The plaintiffs have brought suit against the defendant corporation in the Superior Court alleging that in April, 1910, they entered into an agreement with the defendant for the purchase of 2,100 shares of the stock of that corporation at one dollar per share; that in consideration of such purchase and prior to the issuing to them of certificates of stock and the payment of the money therefor the said corporation agreed in writing that it would at any time after one year from the 27th day of April, 1910, upon thirty days’ notice in writing, repurchase from the plaintiffs *274 the said shares of stock in the event that the plaintiffs should desire the money for the purpose of constructing buildings or for other good and worthy reasons; that in pursuance of this agreement to repurchase on the part of the defendant, the plaintiffs paid over to the defendant the sum of $2,100 in cash; that on the 23rd day of May, 1911, the parties plaintiff and defendant entered into another agreement in writing which was to be substituted for the first agreement whereupon the said defendant corporation agreed to repurchase the said 2,100 shares of stock in two installments of 1,050 shares each on the first days of October, 1911, and January, 1912, respectively, together with interest at the rate of 4 per cent.; that on the 28th day of October, 1911, in pursuance of the last named agreement, the defendant corporation repurchased 500 shares, paying to the plaintiff therefor the sum of $500; and that said corporation has refused to purchase the remainder of said shares in accordance with its agreement.

It appears that in January, 1910, a Mr. Brouillard, who was an agent of the defendant corporation, sold to the plaintiffs 100 shares of the capital stock of the defendant corporation, the price therefpr being one dollar per share; that sometime in April, 1910, a Mr. Leberge, the vice-president of and a director in the defendant company, together with Mr. Brouillard before mentioned, came to the plaintiffs and sought to sell them 2,000 shares of the capital stock of the defendant corporation, but the plaintiffs declined to make such a purchase; and that Mr. Leberge then requested the plaintiffs to loan the defendant company the sum of $2,000 to which the plaintiffs assented, Joseph Garon, one of the plaintiffs, giving Mr. Leberge the sum of $100 on account, taking a receipt therefor. On the day following, the plaintiff Malvina Garon paid to Mr. Leberge the further sum of $1,900, making $2,000 in all. A few days after this last named payment, the plaintiffs received the following communication:

*275 “Providence, R. I., April 27, 1910. “Mr. and Mrs. Joseph and Malvina Garon,

“160 Suffolk St.,

“Fall River, Mass.

“Dear Sir and Madam,

“In consideration of your subscription for the capital stock of our company, the Credit Foncier Canadien pledges, itself to repurchase at any time after one year from this date, all the shares which you hold in this company, after thirty days’ notice in writing, after one year from this date. Provided, however, that your request for money, or offer of your said shares be-based on the need that you might have of this money for purposes of constructing buildings or other good and worthy reason.

“Yours,

“Credit Foncier Canadien,

“JosephE. Brochu, Pres. “C. A. Forrest, Tres.”

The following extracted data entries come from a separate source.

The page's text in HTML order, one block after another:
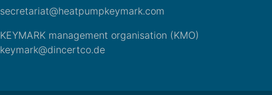
General Data
Power supply
1x230V 50Hz
Off-peak product
secretariat@heatpumpkeymark.com
KEYMARK management organisation (KMO)
keymark@dincertco.de
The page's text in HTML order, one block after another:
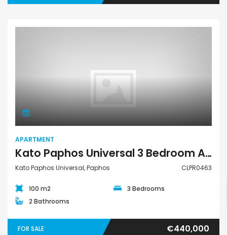
APARTMENT
Kato Paphos Universal 3 Bedroom Apartment For Sale CLPR0463
Kato Paphos Universal, Paphos CLPR0463
100 m2
3 Bedrooms
2 Bathrooms
FOR SALE €440,000

A year from the date of this communication the plaintiffs visited the office of the defendant corporation in Providence for the purpose of getting the money for their stock. The defendant, through its treasurer, informed the plaintiffs that there were no funds available at that time from which such a payment could be made, but that he would pay them their money during the winter with interest, one-half to be paid in October and the other half in January. The plaintiffs having signified their willingness to accept this new arrangement, the following memorandum agreement was entered into: '

“Providence, R. I., May 23, 1911. “Mr. and Mrs. Joseph and Malvina Garon,

“The Credit Foncier Canadien pledges itself to repurchase your shares on the following terms: We will repur *276 chase 1,050 shares October first, 1911, and. the balance which is 1,050 shares January first, 1912. We further • pledge ourselves to pay you four per cent. (4%) interest starting from May 1st, 1910. We will repurchase these shares at par value.

“Arthur C. L. Rot, Tres.

“We accept the conditions hereinabove mentioned,

“Witness: “Joseph Garon, “J. B. Daudelin. “Mrs. Malvina Garon.”

Subsequently, on October 23, 1911, the defendant corporation, apparently in pursuance of its last named agreement and in partial performance of its obligations thereunder, paid to the plaintiff the sum of $500, taking a surrender of stock to that amount.

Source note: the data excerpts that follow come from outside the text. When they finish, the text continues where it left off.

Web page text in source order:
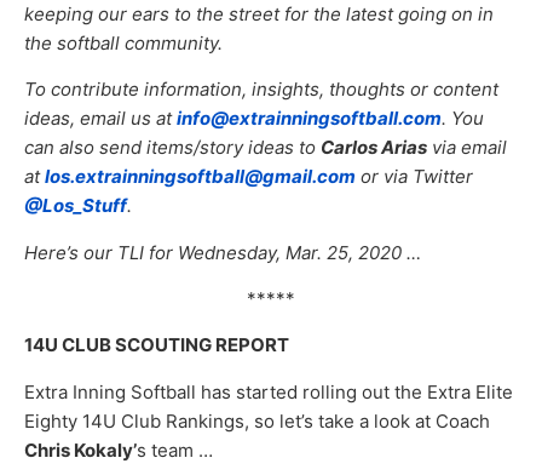
keeping our ears to the street for the latest going on in
the softball community.
To contribute information, insights, thoughts or content
ideas, email us atinfo@extrainningsoftball.com. You
can also send items/story ideas to Carlos Arias via email
atlos.extrainningsoftball@gmail.com or via Twitter
@Los_Stuff.
Here’s our TLI for Wednesday, Mar. 25, 2020 …
*****
14U CLUB SCOUTING REPORT
Extra Inning Softball has started rolling out the Extra Elite
Eighty 14U Club Rankings, so let’s take a look at Coach
Chris Kokaly’s team …

This arrangement was carried out by the surrender on the part of the plaintiffs of one of the certificates for 1,000 shares and the receipt by them of a new certificate for 500 shares and $500 in cash. There were issued altogether to the plaintiffs five certificates of stock, two for 41 shares each, one for 18 shares, and two for 1,000 shares each.

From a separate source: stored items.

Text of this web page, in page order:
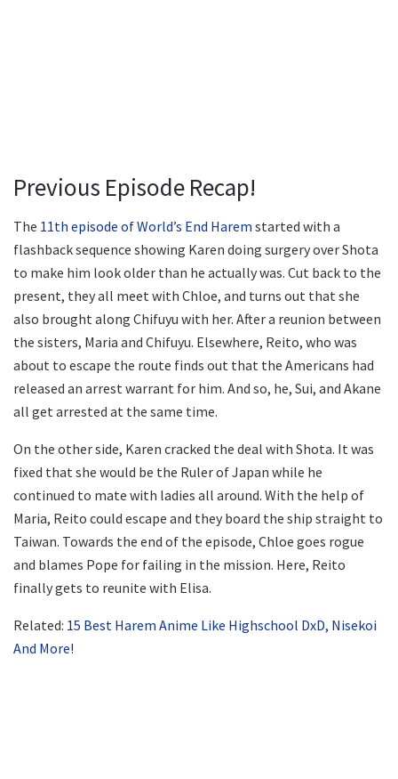
Previous Episode Recap!
The 11th episode of World’s End Harem started with a
flashback sequence showing Karen doing surgery over Shota
to make him look older than he actually was. Cut back to the
present, they all meet with Chloe, and turns out that she
also brought along Chifuyu with her. After a reunion between
the sisters, Maria and Chifuyu. Elsewhere, Reito, who was
about to escape the route finds out that the Americans had
released an arrest warrant for him. And so, he, Sui, and Akane
all get arrested at the same time.
On the other side, Karen cracked the deal with Shota. It was
fixed that she would be the Ruler of Japan while he
continued to mate with ladies all around. With the help of
Maria, Reito could escape and they board the ship straight to
Taiwan. Towards the end of the episode, Chloe goes rogue
and blames Pope for failing in the mission. Here, Reito
finally gets to reunite with Elisa.
Related: 15 Best Harem Anime Like Highschool DxD, Nisekoi
And More!

The defendant, while not disputing the contract which its representatives made with the plaintiffs in the sale of its stock, contends that such contract is not binding upon it: (1) Because the board of directors was the only body vested with the power to make or authorize such a contract; (2) because the parties attempting to make such contract had no express authority to enter in to the same from such board; (3) because the making of such contract was expressly prohibited by the by-laws of the defendant; '(4) because they had no implied authority to make such contract; and (5) because such contract or agreement was never ratified by the directors.

(1) It seems to us that the contract to sell to the plaintiffs shares of stock in the defendant company and the agreement of the defendant, through its agents, to repurchase *277 such stock under certain terms and conditions, as the inducement of the sale, must be considered as an indivisible contract. It is not claimed by the defendant that the sale of- the stock was unauthorized or in contravention of any regulation, by-law or vote of the company or its directors, but that such agents only lacked authority when they affixed to such sale the condition which they did. The evidence shows a partial execution of the contract of repurchase by the acceptance of 500 shares and a payment therefor. It is not disputed that the surrender of such shares and the payment therefor was in pursuance of the agreement of repurchase originally made with the plaintiffs by the defendant’s agents.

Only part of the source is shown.